◆ How to complete this task ◆
Word for word, give the records again, dropping any picture they hold.

=== Given entries ===

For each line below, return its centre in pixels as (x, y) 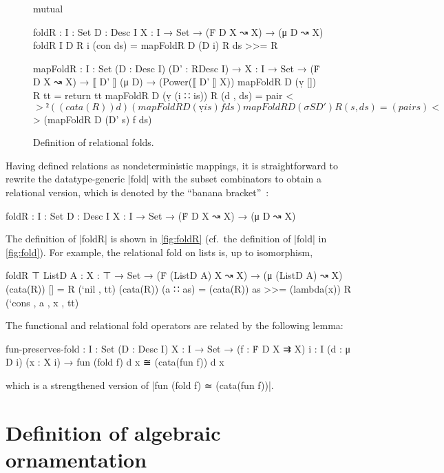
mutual (48, 8)
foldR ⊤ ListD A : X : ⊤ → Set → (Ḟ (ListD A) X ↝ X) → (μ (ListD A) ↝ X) (174, 275)
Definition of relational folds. (94, 142)
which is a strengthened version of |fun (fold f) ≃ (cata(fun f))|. (140, 385)
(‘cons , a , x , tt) (42, 302)
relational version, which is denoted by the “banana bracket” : (137, 192)
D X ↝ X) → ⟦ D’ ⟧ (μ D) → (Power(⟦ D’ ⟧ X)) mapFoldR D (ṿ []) (175, 82)
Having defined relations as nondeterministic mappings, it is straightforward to (172, 165)
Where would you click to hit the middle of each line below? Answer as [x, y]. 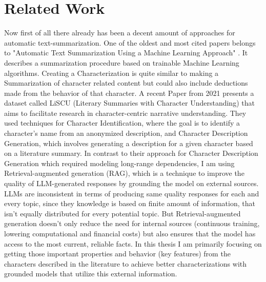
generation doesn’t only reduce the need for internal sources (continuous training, [132, 223]
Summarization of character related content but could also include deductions [126, 83]
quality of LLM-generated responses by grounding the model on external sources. [131, 183]
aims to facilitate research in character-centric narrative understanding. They [125, 113]
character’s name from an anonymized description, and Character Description [126, 133]
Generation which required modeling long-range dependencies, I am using [119, 163]
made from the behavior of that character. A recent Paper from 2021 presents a [129, 93]
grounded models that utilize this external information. [91, 274]
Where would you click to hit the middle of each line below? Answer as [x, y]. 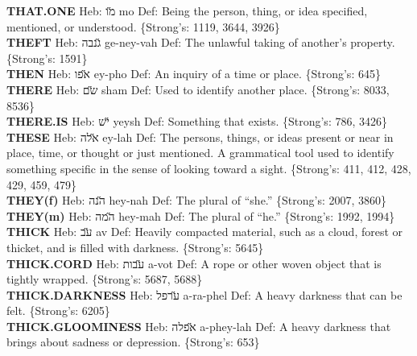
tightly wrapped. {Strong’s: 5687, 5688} [105, 279]
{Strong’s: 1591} [47, 58]
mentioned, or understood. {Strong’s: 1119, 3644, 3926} [143, 26]
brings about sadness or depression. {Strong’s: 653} [133, 342]
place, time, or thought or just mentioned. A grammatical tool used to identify [200, 153]
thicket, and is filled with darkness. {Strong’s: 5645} [135, 247]
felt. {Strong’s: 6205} [58, 310]
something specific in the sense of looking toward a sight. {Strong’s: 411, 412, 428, [209, 168]
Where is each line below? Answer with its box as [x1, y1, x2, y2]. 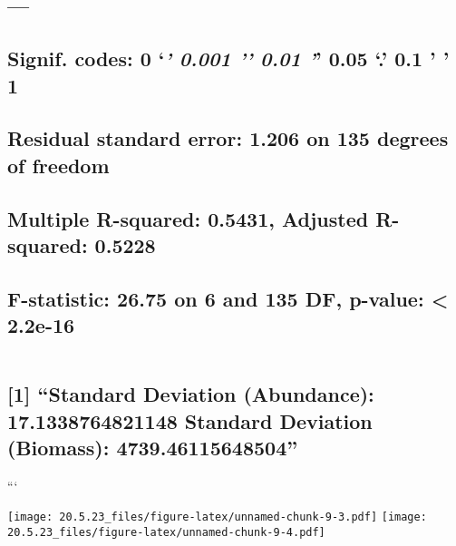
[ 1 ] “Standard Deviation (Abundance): [7, 380, 374, 408]
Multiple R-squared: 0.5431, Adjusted [7, 204, 369, 232]
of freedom [7, 151, 110, 179]
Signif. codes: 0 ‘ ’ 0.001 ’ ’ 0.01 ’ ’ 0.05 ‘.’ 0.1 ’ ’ [7, 44, 450, 73]
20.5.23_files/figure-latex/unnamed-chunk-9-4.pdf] [7, 526, 325, 540]
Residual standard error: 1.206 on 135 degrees [7, 124, 449, 152]
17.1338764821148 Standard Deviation [7, 406, 373, 434]
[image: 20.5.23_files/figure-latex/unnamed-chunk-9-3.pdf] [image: [7, 511, 427, 524]
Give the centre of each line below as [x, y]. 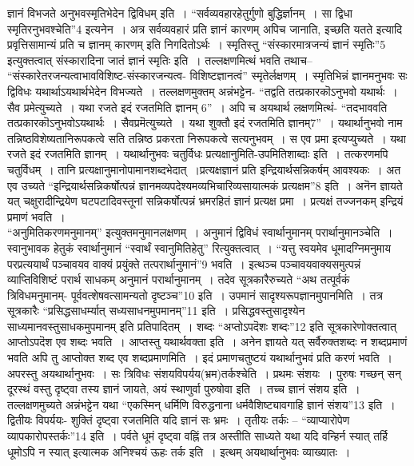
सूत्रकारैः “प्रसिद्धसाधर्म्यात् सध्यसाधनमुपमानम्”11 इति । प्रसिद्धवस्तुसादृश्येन [156, 311]
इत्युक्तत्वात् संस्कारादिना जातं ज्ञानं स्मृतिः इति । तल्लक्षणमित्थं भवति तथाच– [160, 60]
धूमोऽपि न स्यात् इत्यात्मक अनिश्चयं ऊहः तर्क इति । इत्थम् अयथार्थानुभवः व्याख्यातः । [179, 451]
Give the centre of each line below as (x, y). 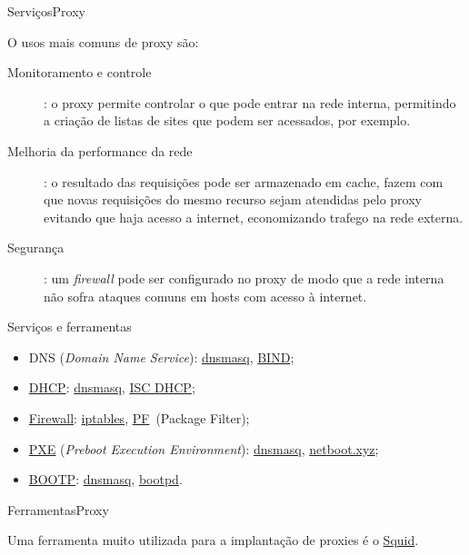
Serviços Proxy (46, 11)
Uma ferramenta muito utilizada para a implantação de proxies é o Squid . (213, 540)
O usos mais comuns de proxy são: (103, 41)
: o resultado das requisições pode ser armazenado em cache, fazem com (244, 181)
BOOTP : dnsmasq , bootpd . (105, 479)
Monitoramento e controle (80, 72)
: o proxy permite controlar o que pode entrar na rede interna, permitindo (250, 102)
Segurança (36, 248)
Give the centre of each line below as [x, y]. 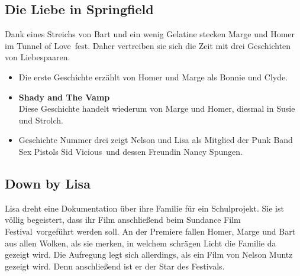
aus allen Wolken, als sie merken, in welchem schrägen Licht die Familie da [141, 243]
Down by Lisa [48, 183]
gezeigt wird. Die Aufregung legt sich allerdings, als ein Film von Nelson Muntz [149, 254]
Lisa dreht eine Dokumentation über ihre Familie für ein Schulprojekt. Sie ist [144, 208]
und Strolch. [41, 120]
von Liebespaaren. [38, 57]
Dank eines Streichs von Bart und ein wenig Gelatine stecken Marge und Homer [150, 34]
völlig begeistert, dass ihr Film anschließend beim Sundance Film [123, 220]
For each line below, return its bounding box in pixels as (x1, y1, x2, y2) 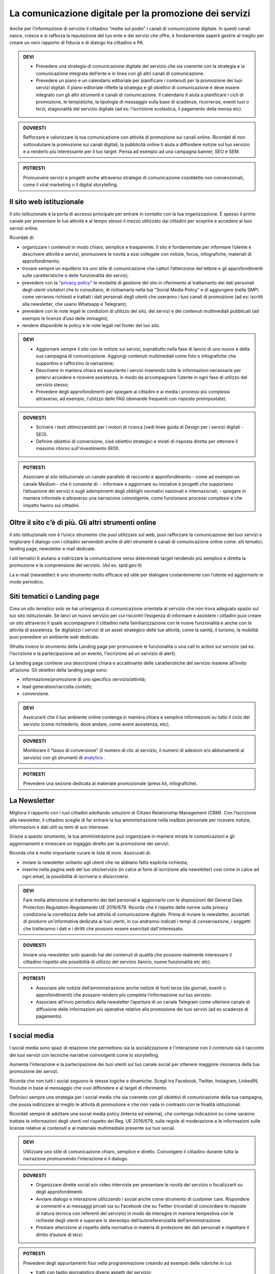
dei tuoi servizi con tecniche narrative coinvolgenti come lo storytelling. (9, 1052, 159, 1058)
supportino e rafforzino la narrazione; (36, 360, 115, 366)
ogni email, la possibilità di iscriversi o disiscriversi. (22, 873, 129, 880)
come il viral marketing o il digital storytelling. (23, 181, 118, 188)
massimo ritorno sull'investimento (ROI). (36, 445, 120, 452)
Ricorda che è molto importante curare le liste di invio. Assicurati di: (9, 850, 151, 856)
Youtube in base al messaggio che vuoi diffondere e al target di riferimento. (9, 1085, 168, 1091)
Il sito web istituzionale (9, 198, 84, 206)
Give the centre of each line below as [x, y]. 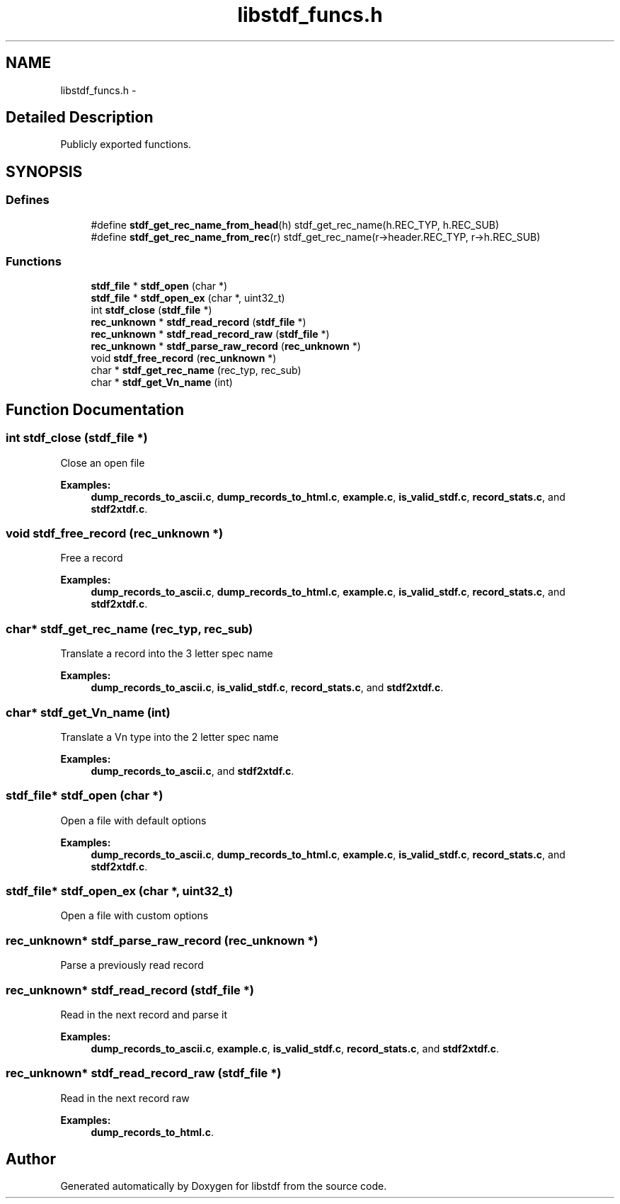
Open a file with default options [133, 820]
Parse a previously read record [132, 965]
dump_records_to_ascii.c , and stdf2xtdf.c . [193, 771]
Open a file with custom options [134, 916]
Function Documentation [95, 409]
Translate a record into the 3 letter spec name [167, 654]
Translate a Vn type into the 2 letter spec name [170, 737]
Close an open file [103, 462]
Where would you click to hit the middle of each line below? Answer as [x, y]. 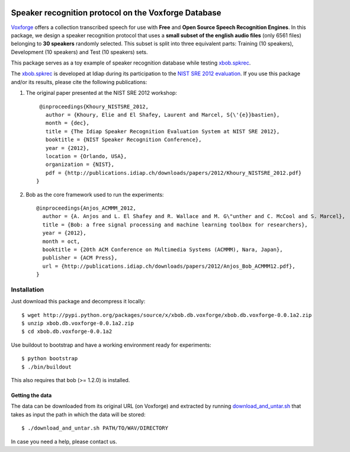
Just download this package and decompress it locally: [78, 302]
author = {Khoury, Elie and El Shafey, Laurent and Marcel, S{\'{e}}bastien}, [163, 115]
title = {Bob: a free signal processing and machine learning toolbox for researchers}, [175, 225]
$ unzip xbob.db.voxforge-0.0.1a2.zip [78, 323]
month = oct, [61, 241]
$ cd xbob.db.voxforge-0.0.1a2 [67, 331]
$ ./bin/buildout [46, 367]
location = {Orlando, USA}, [86, 156]
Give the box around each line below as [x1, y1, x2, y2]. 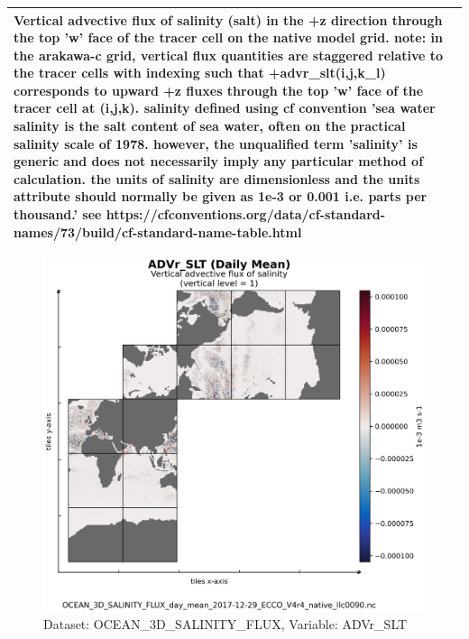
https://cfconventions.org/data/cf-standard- [106, 205, 386, 224]
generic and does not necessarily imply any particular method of [14, 152, 424, 171]
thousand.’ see [14, 205, 102, 224]
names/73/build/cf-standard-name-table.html [14, 222, 302, 241]
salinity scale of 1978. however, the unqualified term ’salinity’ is [14, 134, 418, 153]
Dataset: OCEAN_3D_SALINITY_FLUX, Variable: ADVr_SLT [43, 615, 408, 634]
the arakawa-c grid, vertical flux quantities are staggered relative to [14, 45, 444, 64]
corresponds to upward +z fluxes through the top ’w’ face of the [14, 80, 424, 99]
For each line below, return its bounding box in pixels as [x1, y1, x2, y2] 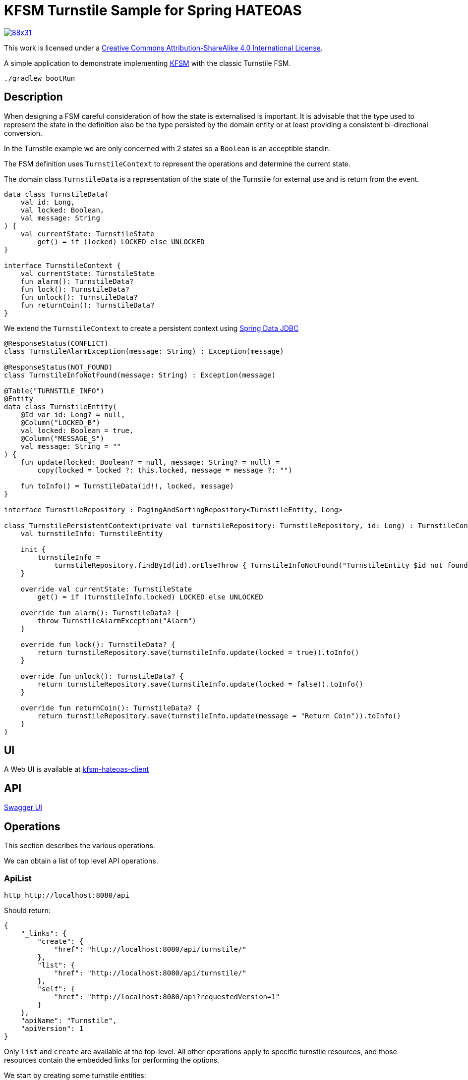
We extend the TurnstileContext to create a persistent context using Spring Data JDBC [4, 324, 299, 332]
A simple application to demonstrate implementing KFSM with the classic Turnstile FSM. [4, 58, 291, 67]
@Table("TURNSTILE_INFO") [4, 386, 105, 395]
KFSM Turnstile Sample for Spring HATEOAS [4, 2, 302, 19]
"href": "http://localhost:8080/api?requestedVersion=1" [54, 992, 280, 1001]
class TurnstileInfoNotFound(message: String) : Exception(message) [4, 371, 276, 379]
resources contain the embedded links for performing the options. [4, 1055, 220, 1064]
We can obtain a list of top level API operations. [4, 857, 158, 865]
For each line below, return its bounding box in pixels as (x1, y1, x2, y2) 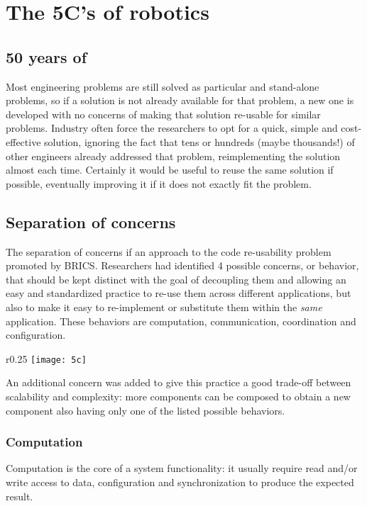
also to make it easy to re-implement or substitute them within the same (6, 299, 322, 314)
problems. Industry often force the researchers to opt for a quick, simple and (6, 120, 338, 135)
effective (6, 134, 41, 149)
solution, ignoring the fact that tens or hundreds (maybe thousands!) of (44, 134, 355, 149)
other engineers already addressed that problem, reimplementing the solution (6, 148, 341, 163)
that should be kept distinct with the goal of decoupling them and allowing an (6, 271, 346, 286)
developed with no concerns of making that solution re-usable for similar (6, 106, 321, 121)
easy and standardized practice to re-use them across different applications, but (6, 286, 351, 300)

===

◆ Written response ◆
For each line below, return its centre in pixels as (x, y) 
mutual (48, 8)
foldR ⊤ ListD A : X : ⊤ → Set → (Ḟ (ListD A) X ↝ X) → (μ (ListD A) ↝ X) (174, 275)
Definition of relational folds. (94, 142)
which is a strengthened version of |fun (fold f) ≃ (cata(fun f))|. (140, 385)
(‘cons , a , x , tt) (42, 302)
relational version, which is denoted by the “banana bracket” : (137, 192)
D X ↝ X) → ⟦ D’ ⟧ (μ D) → (Power(⟦ D’ ⟧ X)) mapFoldR D (ṿ []) (175, 82)
Having defined relations as nondeterministic mappings, it is straightforward to (172, 165)
Where would you click to hit the middle of each line below? Answer as [x, y]. 
generation doesn’t only reduce the need for internal sources (continuous training, [132, 223]
Summarization of character related content but could also include deductions [126, 83]
quality of LLM-generated responses by grounding the model on external sources. [131, 183]
aims to facilitate research in character-centric narrative understanding. They [125, 113]
character’s name from an anonymized description, and Character Description [126, 133]
Generation which required modeling long-range dependencies, I am using [119, 163]
made from the behavior of that character. A recent Paper from 2021 presents a [129, 93]
grounded models that utilize this external information. [91, 274]
Where would you click to hit the middle of each line below? Answer as [x, y]. 
tightly wrapped. {Strong’s: 5687, 5688} [105, 279]
{Strong’s: 1591} [47, 58]
mentioned, or understood. {Strong’s: 1119, 3644, 3926} [143, 26]
brings about sadness or depression. {Strong’s: 653} [133, 342]
place, time, or thought or just mentioned. A grammatical tool used to identify [200, 153]
thicket, and is filled with darkness. {Strong’s: 5645} [135, 247]
felt. {Strong’s: 6205} [58, 310]
something specific in the sense of looking toward a sight. {Strong’s: 411, 412, 428, [209, 168]
Where is each line below? Answer with its box as [x1, y1, x2, y2]. 
[ 1 ] “Standard Deviation (Abundance): [7, 380, 374, 408]
Multiple R-squared: 0.5431, Adjusted [7, 204, 369, 232]
of freedom [7, 151, 110, 179]
Signif. codes: 0 ‘ ’ 0.001 ’ ’ 0.01 ’ ’ 0.05 ‘.’ 0.1 ’ ’ [7, 44, 450, 73]
20.5.23_files/figure-latex/unnamed-chunk-9-4.pdf] [7, 526, 325, 540]
Residual standard error: 1.206 on 135 degrees [7, 124, 449, 152]
17.1338764821148 Standard Deviation [7, 406, 373, 434]
[image: 20.5.23_files/figure-latex/unnamed-chunk-9-3.pdf] [image: [7, 511, 427, 524]
Give the centre of each line below as [x, y]. 
सूत्रकारैः “प्रसिद्धसाधर्म्यात् सध्यसाधनमुपमानम्”11 इति । प्रसिद्धवस्तुसादृश्येन [156, 311]
इत्युक्तत्वात् संस्कारादिना जातं ज्ञानं स्मृतिः इति । तल्लक्षणमित्थं भवति तथाच– [160, 60]
धूमोऽपि न स्यात् इत्यात्मक अनिश्चयं ऊहः तर्क इति । इत्थम् अयथार्थानुभवः व्याख्यातः । [179, 451]
Give the centre of each line below as (x, y). 
Serviços Proxy (46, 11)
Uma ferramenta muito utilizada para a implantação de proxies é o Squid . (213, 540)
O usos mais comuns de proxy são: (103, 41)
: o resultado das requisições pode ser armazenado em cache, fazem com (244, 181)
BOOTP : dnsmasq , bootpd . (105, 479)
Monitoramento e controle (80, 72)
: o proxy permite controlar o que pode entrar na rede interna, permitindo (250, 102)
Segurança (36, 248)
Give the centre of each line below as [x, y]. 
aus allen Wolken, als sie merken, in welchem schrägen Licht die Familie da [141, 243]
Down by Lisa [48, 183]
gezeigt wird. Die Aufregung legt sich allerdings, als ein Film von Nelson Muntz [149, 254]
Lisa dreht eine Dokumentation über ihre Familie für ein Schulprojekt. Sie ist [144, 208]
und Strolch. [41, 120]
von Liebespaaren. [38, 57]
Dank eines Streichs von Bart und ein wenig Gelatine stecken Marge und Homer [150, 34]
völlig begeistert, dass ihr Film anschließend beim Sundance Film [123, 220]
For each line below, return its bounding box in pixels as (x1, y1, x2, y2) 
dei tuoi servizi con tecniche narrative coinvolgenti come lo storytelling. (9, 1052, 159, 1058)
supportino e rafforzino la narrazione; (36, 360, 115, 366)
ogni email, la possibilità di iscriversi o disiscriversi. (22, 873, 129, 880)
come il viral marketing o il digital storytelling. (23, 181, 118, 188)
massimo ritorno sull'investimento (ROI). (36, 445, 120, 452)
Ricorda che è molto importante curare le liste di invio. Assicurati di: (9, 850, 151, 856)
Youtube in base al messaggio che vuoi diffondere e al target di riferimento. (9, 1085, 168, 1091)
Il sito web istituzionale (9, 198, 84, 206)
Give the centre of each line below as [x, y]. 
Open a file with default options [133, 820]
Parse a previously read record [132, 965]
dump_records_to_ascii.c , and stdf2xtdf.c . [193, 771]
Open a file with custom options [134, 916]
Function Documentation [95, 409]
Translate a record into the 3 letter spec name [167, 654]
Translate a Vn type into the 2 letter spec name [170, 737]
Close an open file [103, 462]
Where would you click to hit the middle of each line below? Answer as [x, y]. 
Just download this package and decompress it locally: [78, 302]
author = {Khoury, Elie and El Shafey, Laurent and Marcel, S{\'{e}}bastien}, [163, 115]
title = {Bob: a free signal processing and machine learning toolbox for researchers}, [175, 225]
$ unzip xbob.db.voxforge-0.0.1a2.zip [78, 323]
month = oct, [61, 241]
$ cd xbob.db.voxforge-0.0.1a2 [67, 331]
$ ./bin/buildout [46, 367]
location = {Orlando, USA}, [86, 156]
Give the box around each line below as [x1, y1, x2, y2]. 
https://cfconventions.org/data/cf-standard- [106, 205, 386, 224]
generic and does not necessarily imply any particular method of [14, 152, 424, 171]
thousand.’ see [14, 205, 102, 224]
names/73/build/cf-standard-name-table.html [14, 222, 302, 241]
salinity scale of 1978. however, the unqualified term ’salinity’ is [14, 134, 418, 153]
Dataset: OCEAN_3D_SALINITY_FLUX, Variable: ADVr_SLT [43, 615, 408, 634]
the arakawa-c grid, vertical flux quantities are staggered relative to [14, 45, 444, 64]
corresponds to upward +z fluxes through the top ’w’ face of the [14, 80, 424, 99]
For each line below, return its bounding box in pixels as [x1, y1, x2, y2] 
We extend the TurnstileContext to create a persistent context using Spring Data JDBC [4, 324, 299, 332]
A simple application to demonstrate implementing KFSM with the classic Turnstile FSM. [4, 58, 291, 67]
@Table("TURNSTILE_INFO") [4, 386, 105, 395]
KFSM Turnstile Sample for Spring HATEOAS [4, 2, 302, 19]
"href": "http://localhost:8080/api?requestedVersion=1" [54, 992, 280, 1001]
class TurnstileInfoNotFound(message: String) : Exception(message) [4, 371, 276, 379]
resources contain the embedded links for performing the options. [4, 1055, 220, 1064]
We can obtain a list of top level API operations. [4, 857, 158, 865]
For each line below, return its bounding box in pixels as (x1, y1, x2, y2) 
also to make it easy to re-implement or substitute them within the same (6, 299, 322, 314)
problems. Industry often force the researchers to opt for a quick, simple and (6, 120, 338, 135)
effective (6, 134, 41, 149)
solution, ignoring the fact that tens or hundreds (maybe thousands!) of (44, 134, 355, 149)
other engineers already addressed that problem, reimplementing the solution (6, 148, 341, 163)
that should be kept distinct with the goal of decoupling them and allowing an (6, 271, 346, 286)
developed with no concerns of making that solution re-usable for similar (6, 106, 321, 121)
easy and standardized practice to re-use them across different applications, but (6, 286, 351, 300)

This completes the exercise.